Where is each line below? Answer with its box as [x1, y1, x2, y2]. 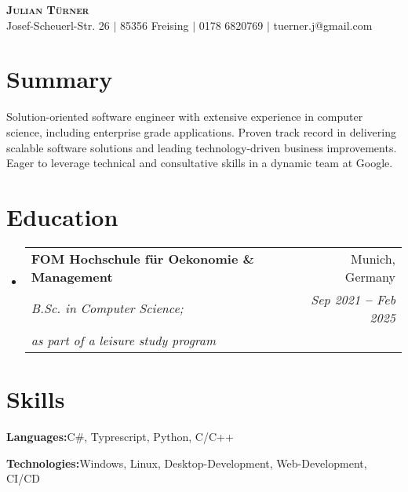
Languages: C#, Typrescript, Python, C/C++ [6, 428, 234, 444]
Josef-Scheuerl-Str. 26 [6, 16, 110, 33]
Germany [344, 267, 395, 286]
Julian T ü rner [6, 2, 89, 17]
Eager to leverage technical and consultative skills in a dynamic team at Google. [6, 155, 393, 171]
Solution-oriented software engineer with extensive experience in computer [6, 108, 363, 125]
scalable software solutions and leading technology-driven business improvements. [6, 139, 397, 155]
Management [31, 267, 113, 286]
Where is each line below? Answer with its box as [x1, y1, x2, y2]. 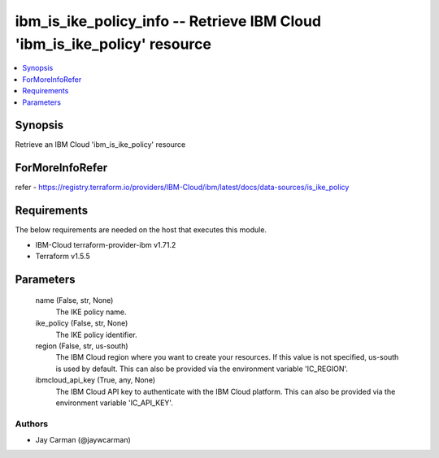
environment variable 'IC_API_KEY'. [55, 398, 174, 408]
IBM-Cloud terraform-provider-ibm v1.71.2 [35, 240, 176, 249]
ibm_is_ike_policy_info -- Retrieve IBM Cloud [15, 12, 321, 30]
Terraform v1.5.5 [35, 252, 91, 261]
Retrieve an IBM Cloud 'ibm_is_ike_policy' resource [15, 140, 186, 149]
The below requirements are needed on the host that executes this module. [15, 225, 267, 235]
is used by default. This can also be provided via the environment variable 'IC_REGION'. [55, 364, 349, 374]
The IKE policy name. [55, 307, 127, 317]
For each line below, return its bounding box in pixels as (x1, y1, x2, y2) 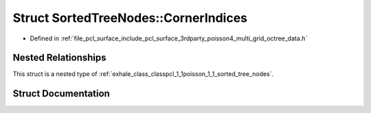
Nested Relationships (12, 52, 106, 64)
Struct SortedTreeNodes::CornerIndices (12, 10, 247, 25)
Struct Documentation (12, 88, 110, 99)

—————

Directions
Nothing but the lines from the one with "Eager to leverage" up to and including the one with "ibm_is_ike_policy_info -- Retrieve" should be printed, exactly as they read above. Please keep the pictures out.

The completed task
Eager to leverage technical and consultative skills in a dynamic team at Google. [6, 155, 393, 171]
Solution-oriented software engineer with extensive experience in computer [6, 108, 363, 125]
scalable software solutions and leading technology-driven business improvements. [6, 139, 397, 155]
Management [31, 267, 113, 286]
Where is each line below? Answer with its box as [x1, y1, x2, y2]. 
environment variable 'IC_API_KEY'. [55, 398, 174, 408]
IBM-Cloud terraform-provider-ibm v1.71.2 [35, 240, 176, 249]
ibm_is_ike_policy_info -- Retrieve IBM Cloud [15, 12, 321, 30]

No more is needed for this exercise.